Instructions for the task
Omit the pictures, then reproduce every remaining record exactly.

[Stored items]
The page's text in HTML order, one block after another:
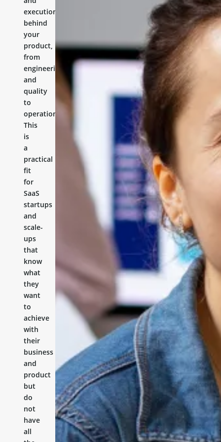
execution
behind
your
product,
from
engineering
and
quality
to
operations.
This
is
a
practical
fit
for
SaaS
startups
and
scale-
ups
that
know
what
they
want
to
achieve
with
their
business
and
product
but
do
not
have
all
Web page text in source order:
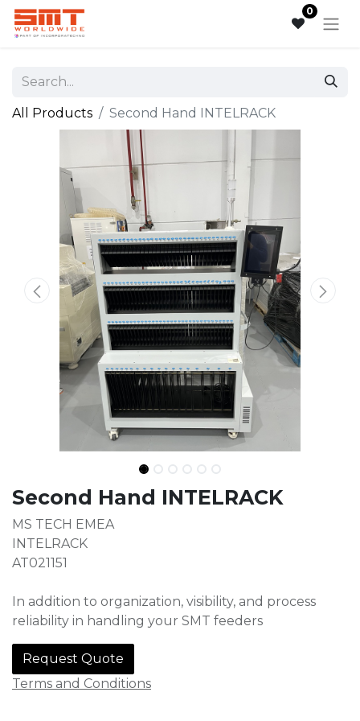
0
All Products Second Hand INTELRACK
Second Hand INTELRACK
MS TECH EMEA
INTELRACK
AT021151
In addition to organization, visibility, and process
reliability in handling your SMT feeders
Request Quote
Terms and Conditions
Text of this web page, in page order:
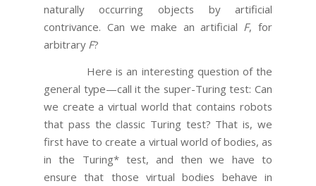
naturally occurring objects by artificial
contrivance. Can we make an artificial F, for
arbitrary F?
Here is an interesting question of the
general type—call it the super-Turing test: Can
we create a virtual world that contains robots
that pass the classic Turing test? That is, we
first have to create a virtual world of bodies, as
in the Turing* test, and then we have to
ensure that those virtual bodies behave in
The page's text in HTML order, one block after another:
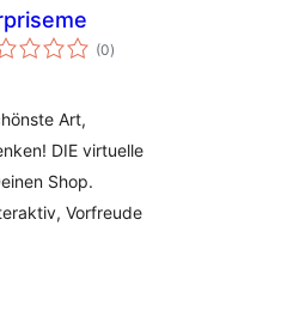
(0ukupna
ocijena
)
Art,
DIE virtuelle
Shop.
Vorfreude
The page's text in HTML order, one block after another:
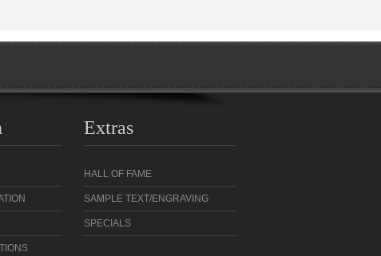
Extras
HALL OF FAME
SAMPLE TEXT/ENGRAVING
SPECIALS
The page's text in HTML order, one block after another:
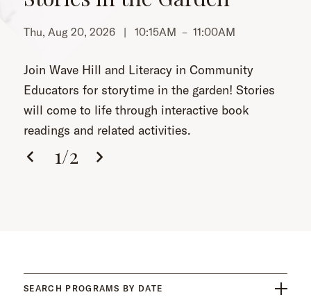
Thu, Aug 20, 2026 | 10:15AM – 11:00AM
Join Wave Hill and Literacy in Community
Educators for storytime in the garden! Stories
will come to life through interactive book
readings and related activities.
1/2
SEARCH PROGRAMS BY DATE
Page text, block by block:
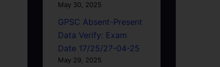
May 30, 2025
GPSC Absent-Present
Data Verify: Exam
Date 17/25/27-04-25
May 29, 2025
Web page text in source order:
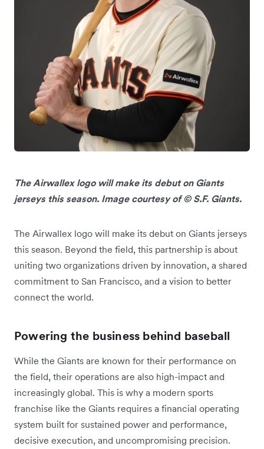
The Airwallex logo will make its debut on Giants
jerseys this season. Image courtesy of © S.F. Giants.
The Airwallex logo will make its debut on Giants jerseys
this season. Beyond the field, this partnership is about
uniting two organizations driven by innovation, a shared
commitment to San Francisco, and a vision to better
connect the world.
Powering the business behind baseball
While the Giants are known for their performance on
the field, their operations are also high-impact and
increasingly global. This is why a modern sports
franchise like the Giants requires a financial operating
system built for sustained power and performance,
decisive execution, and uncompromising precision.
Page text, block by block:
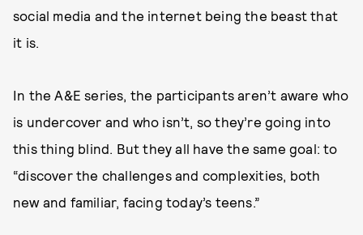
social media and the internet being the beast that
it is.
In the A&E series, the participants aren’t aware who
is undercover and who isn’t, so they’re going into
this thing blind. But they all have the same goal: to
“discover the challenges and complexities, both
new and familiar, facing today’s teens.”
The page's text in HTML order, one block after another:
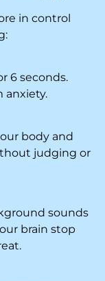
in control
6 seconds.
anxiety.
body and
judging or
sounds
brain stop
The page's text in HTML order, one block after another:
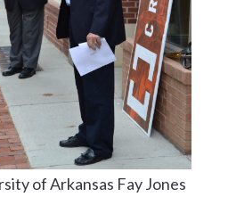
of Arkansas Fay Jones
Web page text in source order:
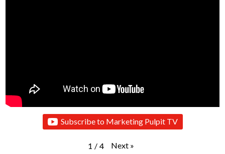
Subscribe to Marketing Pulpit TV
1 / 4 Next »
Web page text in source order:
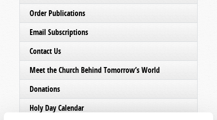
Order Publications
Email Subscriptions
Contact Us
Meet the Church Behind Tomorrow’s World
Donations
Holy Day Calendar

Finished task
The page's text in HTML order, one block after another:
execution
behind
your
product,
from
engineering
and
quality
to
operations.
This
is
a
practical
fit
for
SaaS
startups
and
scale-
ups
that
know
what
they
want
to
achieve
with
their
business
and
product
but
do
not
have
all
Web page text in source order:
0
All Products Second Hand INTELRACK
Second Hand INTELRACK
MS TECH EMEA
INTELRACK
AT021151
In addition to organization, visibility, and process
reliability in handling your SMT feeders
Request Quote
Terms and Conditions
Text of this web page, in page order:
naturally occurring objects by artificial
contrivance. Can we make an artificial F, for
arbitrary F?
Here is an interesting question of the
general type—call it the super-Turing test: Can
we create a virtual world that contains robots
that pass the classic Turing test? That is, we
first have to create a virtual world of bodies, as
in the Turing* test, and then we have to
ensure that those virtual bodies behave in
The page's text in HTML order, one block after another:
(0ukupna
ocijena
)
Art,
DIE virtuelle
Shop.
Vorfreude
The page's text in HTML order, one block after another:
Extras
HALL OF FAME
SAMPLE TEXT/ENGRAVING
SPECIALS
The page's text in HTML order, one block after another:
Thu, Aug 20, 2026 | 10:15AM – 11:00AM
Join Wave Hill and Literacy in Community
Educators for storytime in the garden! Stories
will come to life through interactive book
readings and related activities.
1/2
SEARCH PROGRAMS BY DATE
Page text, block by block:
May 30, 2025
GPSC Absent-Present
Data Verify: Exam
Date 17/25/27-04-25
May 29, 2025
Web page text in source order:
The Airwallex logo will make its debut on Giants
jerseys this season. Image courtesy of © S.F. Giants.
The Airwallex logo will make its debut on Giants jerseys
this season. Beyond the field, this partnership is about
uniting two organizations driven by innovation, a shared
commitment to San Francisco, and a vision to better
connect the world.
Powering the business behind baseball
While the Giants are known for their performance on
the field, their operations are also high-impact and
increasingly global. This is why a modern sports
franchise like the Giants requires a financial operating
system built for sustained power and performance,
decisive execution, and uncompromising precision.
Page text, block by block:
social media and the internet being the beast that
it is.
In the A&E series, the participants aren’t aware who
is undercover and who isn’t, so they’re going into
this thing blind. But they all have the same goal: to
“discover the challenges and complexities, both
new and familiar, facing today’s teens.”
The page's text in HTML order, one block after another:
in control
6 seconds.
anxiety.
body and
judging or
sounds
brain stop
The page's text in HTML order, one block after another:
of Arkansas Fay Jones
Web page text in source order:
Subscribe to Marketing Pulpit TV
1 / 4 Next »
Web page text in source order:
Order Publications
Email Subscriptions
Contact Us
Meet the Church Behind Tomorrow’s World
Donations
Holy Day Calendar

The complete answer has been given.